Quoi de neuf dans le monde de Jethro Tull à l'entame de cette nouvelle décennie ? Eh bien, tout, ou presque. D'abord cette pochette surréaliste (pour le groupe) qui a du faire halluciner bon nombre de fans de l'époque : à mille lieux des atmosphères médiévales, pastorales, rupestres auxquelles le groupe nous avait habituées, la photo tient du mix entre le studio d'enregistrement et la navette spatiale. Il est vrai que les eighties sont la décennie de la technologie musicale à grand renfort de synthés qui font des zippp et des wvhoo à tout-va pendant que les tables de mixage permettent toutes les audaces et gomment les défauts qui faisaient parfois le charme des disques des 70's.
Ensuite, après une longue période de relative stabilité dans son line-up, celui-ci se voit presqu'entièrement renouvelé : seul Martin Barre survit au coup de balai que Ian Anderson donne à sa création, alors que les fidèles John Evan et Barriemore Barlow cèdent leurs places à Dave Pegg (basse), Mark Craney (batterie) et Eddie Jobson, qui n'a curieusement que le statut d'invité même si sa contribution aux claviers et au violon électrique est des plus actives.

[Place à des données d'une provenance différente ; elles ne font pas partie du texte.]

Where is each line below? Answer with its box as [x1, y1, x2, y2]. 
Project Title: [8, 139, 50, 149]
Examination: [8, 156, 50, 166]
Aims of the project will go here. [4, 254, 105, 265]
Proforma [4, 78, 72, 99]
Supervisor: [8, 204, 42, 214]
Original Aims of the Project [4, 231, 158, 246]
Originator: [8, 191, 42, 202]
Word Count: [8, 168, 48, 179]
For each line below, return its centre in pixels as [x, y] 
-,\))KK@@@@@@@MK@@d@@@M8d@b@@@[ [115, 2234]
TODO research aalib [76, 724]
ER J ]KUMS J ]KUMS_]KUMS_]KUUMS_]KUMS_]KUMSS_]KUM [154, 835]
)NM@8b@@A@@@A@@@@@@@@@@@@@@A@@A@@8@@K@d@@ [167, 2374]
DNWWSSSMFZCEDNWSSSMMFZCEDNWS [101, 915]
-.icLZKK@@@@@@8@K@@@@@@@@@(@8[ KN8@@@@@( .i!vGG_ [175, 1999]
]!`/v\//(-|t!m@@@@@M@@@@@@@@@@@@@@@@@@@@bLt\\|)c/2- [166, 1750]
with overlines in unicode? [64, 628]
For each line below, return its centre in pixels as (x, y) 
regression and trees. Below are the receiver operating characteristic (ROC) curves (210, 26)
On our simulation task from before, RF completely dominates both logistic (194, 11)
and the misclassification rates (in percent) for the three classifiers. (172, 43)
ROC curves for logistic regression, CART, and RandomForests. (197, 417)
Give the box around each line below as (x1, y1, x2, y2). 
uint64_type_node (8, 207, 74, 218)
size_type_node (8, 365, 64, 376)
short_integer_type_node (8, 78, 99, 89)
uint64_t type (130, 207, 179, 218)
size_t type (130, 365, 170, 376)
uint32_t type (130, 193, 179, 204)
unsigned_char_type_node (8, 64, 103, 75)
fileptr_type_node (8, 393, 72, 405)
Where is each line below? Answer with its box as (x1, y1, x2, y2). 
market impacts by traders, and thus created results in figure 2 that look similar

Enfin, et c'est le plus important, un vent frais souffle sur la musique. Jethro Tull nous a souvent habitué par le passé à faire la navette entre ses penchants folk et ses tendances rock, ne dédaignant pas de petits crochets par le progressif, même si ses trois derniers albums surfaient plutôt sur des airs folks. "A" (qui en passant tiendrait son nom de l'initiale de Anderson, l'album étant à l'origine conçu comme un projet solo) jette aux orties les instruments acoustiques et les chansons que l'on danse au coin du feu, et déroule à un train d'enfer des titres enlevés, énergiques, sur lesquels la guitare électrique lâche quelques solos débridés qui émergent de la profusion de claviers qui nimbe cet album. La basse fait un travail remarquable, la batterie casse tout sans assourdir, et Ian Anderson est au mieux de sa forme tant vocalement que flûtistement.

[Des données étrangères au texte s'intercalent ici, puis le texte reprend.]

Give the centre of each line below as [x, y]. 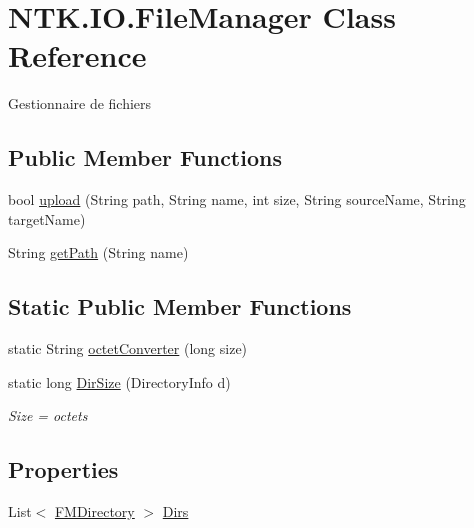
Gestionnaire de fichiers [80, 103]
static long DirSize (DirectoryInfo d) [119, 381]
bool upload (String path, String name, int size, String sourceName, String [237, 199]
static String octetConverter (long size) [128, 348]
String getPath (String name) [98, 252]
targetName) [47, 218]
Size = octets [48, 415]
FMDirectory [94, 511]
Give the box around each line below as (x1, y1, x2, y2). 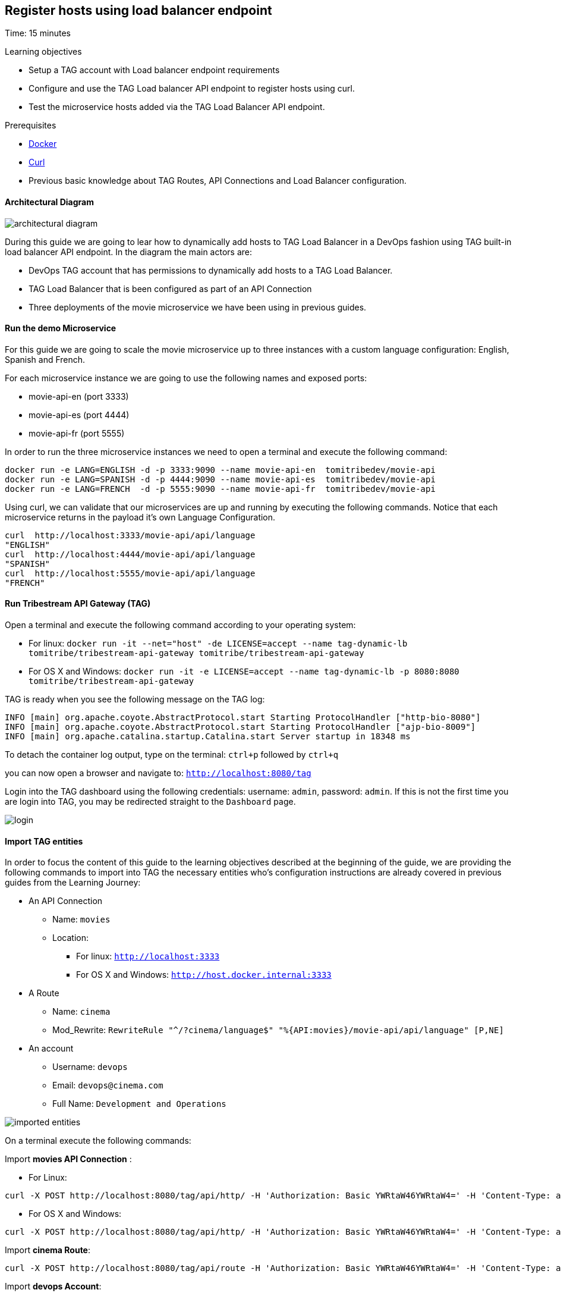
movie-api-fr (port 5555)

Bref, ce que pouvait faire craindre la pochette futuriste s'avère finalement une bonne surprise. Les compositions sont de qualité et le groupe déborde d'une énergie communicative. Certes les gimmicks eighties, peut-être novateurs pour l'époque, semblent un peu démodés et les tonalités de synthés dans l'hyper-aigu et les voix passées au vocoder, qui émaillent certains titres, rappelant Electric Light Orchestra à la même époque, ont mal vieilli. Mais Jethro Tull a gardé son goût des structures alambiquées, et des titres comme 'Fylingdale Flyer' ou 'Black Sunday' enchainent les cassures surprenantes, les variations, tenant en haleine l'auditeur par l'impression d'urgence et la vitalité qu'ils dégagent. 'Uniform', quant à lui, est un titre étrange où les riffs du violon synthétique et la fantaisie de l'interprétation ne sont pas sans rappeler "The Quiet Zone/The Pleasure Dome" de Van der Graaf.

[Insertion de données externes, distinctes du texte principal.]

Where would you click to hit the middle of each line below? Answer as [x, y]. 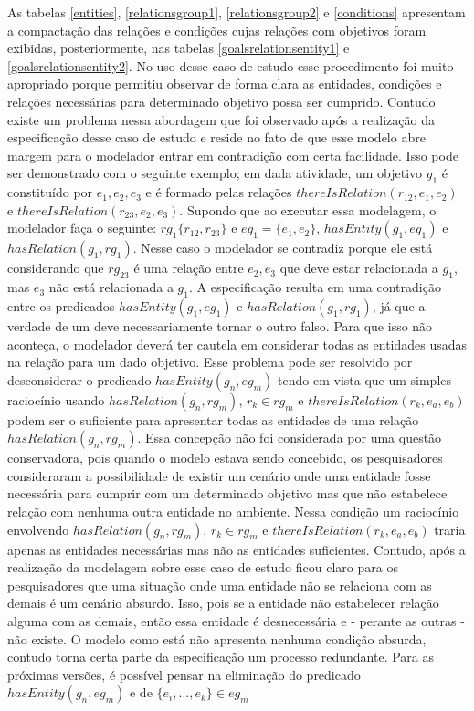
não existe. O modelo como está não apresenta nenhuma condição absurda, [217, 638]
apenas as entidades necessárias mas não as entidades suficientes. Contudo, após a [237, 549]
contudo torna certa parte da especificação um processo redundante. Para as [221, 657]
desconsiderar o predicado [79, 379]
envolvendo [38, 529]
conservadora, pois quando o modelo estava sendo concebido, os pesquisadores [225, 458]
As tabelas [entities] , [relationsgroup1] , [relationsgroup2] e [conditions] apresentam [237, 12]
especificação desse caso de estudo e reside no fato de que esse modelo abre [216, 137]
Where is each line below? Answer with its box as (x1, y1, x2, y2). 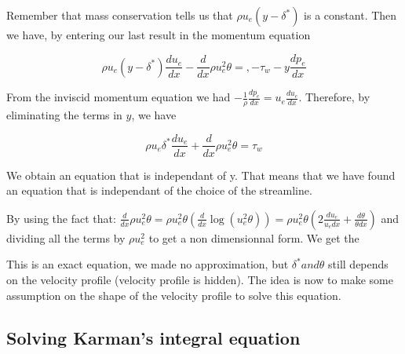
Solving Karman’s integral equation (6, 325, 301, 349)
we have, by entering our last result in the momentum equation (6, 27, 311, 42)
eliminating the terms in (6, 106, 122, 122)
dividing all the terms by (6, 229, 126, 246)
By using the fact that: (6, 210, 116, 226)
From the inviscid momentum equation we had (6, 89, 231, 105)
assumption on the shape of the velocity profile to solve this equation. (6, 286, 341, 303)
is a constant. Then (304, 7, 397, 23)
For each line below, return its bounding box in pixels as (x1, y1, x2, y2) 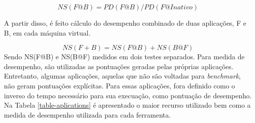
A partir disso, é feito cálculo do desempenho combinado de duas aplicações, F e (4, 18, 247, 28)
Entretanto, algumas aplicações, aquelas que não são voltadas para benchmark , (4, 71, 241, 81)
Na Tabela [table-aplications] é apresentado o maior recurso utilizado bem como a (4, 100, 251, 110)
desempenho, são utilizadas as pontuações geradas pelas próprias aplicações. (4, 61, 233, 71)
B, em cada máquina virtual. (4, 27, 91, 38)
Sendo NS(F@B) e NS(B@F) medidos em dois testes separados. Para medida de (4, 51, 245, 62)
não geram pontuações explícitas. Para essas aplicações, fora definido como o (4, 80, 235, 90)
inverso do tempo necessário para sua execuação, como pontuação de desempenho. (4, 90, 252, 100)
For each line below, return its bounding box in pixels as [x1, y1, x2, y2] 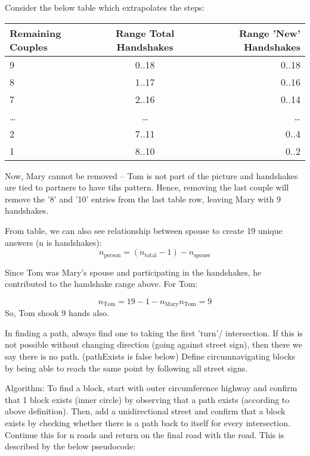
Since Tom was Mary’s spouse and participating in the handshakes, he [5, 266, 262, 278]
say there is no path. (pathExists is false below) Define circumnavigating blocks [5, 350, 296, 363]
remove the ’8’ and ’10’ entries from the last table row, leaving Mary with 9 [5, 192, 281, 205]
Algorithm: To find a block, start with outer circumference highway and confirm [5, 382, 297, 394]
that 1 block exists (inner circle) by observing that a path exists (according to [5, 393, 290, 405]
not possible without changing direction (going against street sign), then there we [5, 338, 302, 351]
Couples [10, 39, 48, 54]
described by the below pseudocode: [5, 440, 136, 452]
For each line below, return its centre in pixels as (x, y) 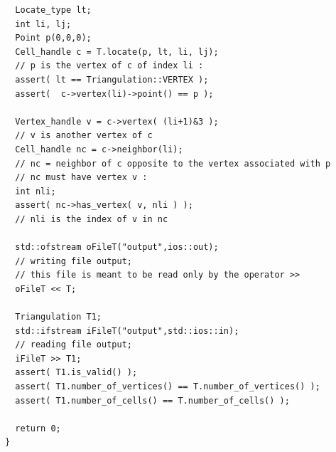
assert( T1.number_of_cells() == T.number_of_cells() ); (152, 400)
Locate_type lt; (53, 10)
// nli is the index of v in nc (92, 219)
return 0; (38, 428)
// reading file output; (74, 345)
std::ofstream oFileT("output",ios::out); (117, 247)
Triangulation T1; (59, 317)
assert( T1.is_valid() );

Les trois derniers morceaux sont plus conventionnels, dans la tradition de ce à quoi le groupe nous a habitués : un folk électrisé assez quelconque ('4.W.D'), un instrumental à la flûte, 'The Pine Marten's Jig', petit frère de 'Bourée' moins gâté par la nature, et une ballade accrocheuse, 'And Further On' qui finit bien l'album.
Jethro Tull a pris un risque en s'éloignant de son terrain de jeu habituel. Celui-ci s'avère payant : sortant de la monotonie dans laquelle les deux dernières productions nous avaient plongés, "A" nous offre un agréable assortiment de chansons vivifiantes avec deux, trois très belles réussites.